经他这一说,七月恍然大悟,今日竟然忘了服药。既然认出来她索性撕开面具,走到床前坐下。
“王爷,真是好眼力。究竟是如何认出我的!”
楚潇凌神秘一笑:“本王不会告诉你!”
七月:“暂时不谈这个。现在当务之急是替王爷解毒。还有你身上的伤,虽然经过治疗,也得找个地方好好养着才行。”
“伤一时半会好不了,所以不管它,至于这毒……”他伸手替自己把脉,片刻后说,“无需费多大力,只要用内力逼出就好。”
又要逼?七月感到为难,她刚刚在与顾离陌打斗时已经用过内力,倘若再为楚潇凌逼毒,她一定会发病。这里没有赤炎石,没有寒冰床。可……她不能不救他。
楚潇凌见她神色焦虑还以为她是在为自己担忧便宽慰道:“没什么大事!”
七月看他脸色苍白毫无血色,气息紊乱,此刻又动弹不得,想了想还是先救人要紧。
于是便二话不说,扶他坐起。楚潇凌拉住她手:“无妨!”
七月:“王爷,我今日救你,还请王爷答应我一件事。”让她回天山。
楚潇凌有气无力地点点头:“好!”
说完楚潇凌便闭上双眼,七月也静心为他逼毒,毒性不大很快就被逼出,七月强撑着看向楚潇凌说:“王爷,我们走吧!”
楚潇凌动了动身体,才说:“好!”
刚把腿放下地,昭璃就闯进来。在白素送她回去时,她听白素讲了事情的原委便执意来到岐山跟七月一起上山救人。她衣服上溅了血,想来外面是一场厮杀。

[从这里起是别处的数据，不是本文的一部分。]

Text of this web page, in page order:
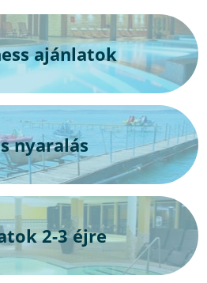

见七月是真实面目,便无所顾忌地边边喊:“七月,你没事吧?”
楚潇凌惊讶地看向跑来的人,她不就是在皇兄画里的人——昭璃
七月被她扶住笑了笑:“没事!没事!”
昭璃:“外面,已经解决得差不多了,秋意不放心你,让我前来看看。你……七月!”
她话还没完,七月就吐了一口血昏倒过去,楚潇凌连忙起身抱住七月。
“昭璃姑娘,”楚潇凌勉强支撑着说,“赶紧下山,我想知道七月她到底怎么回事?”
“好好好!”昭璃答应过后才反应过,问,“你怎么知道我的名字。”
楚潇凌:“来不及解释!先下山。”
几位大夫和军医替七月把过脉后接连摇摇头:“王爷,草民无能为力。”
楚潇凌让楚念打发他们离开,转眼看向秋意:“你如实告诉我,七月到底怎么回事。”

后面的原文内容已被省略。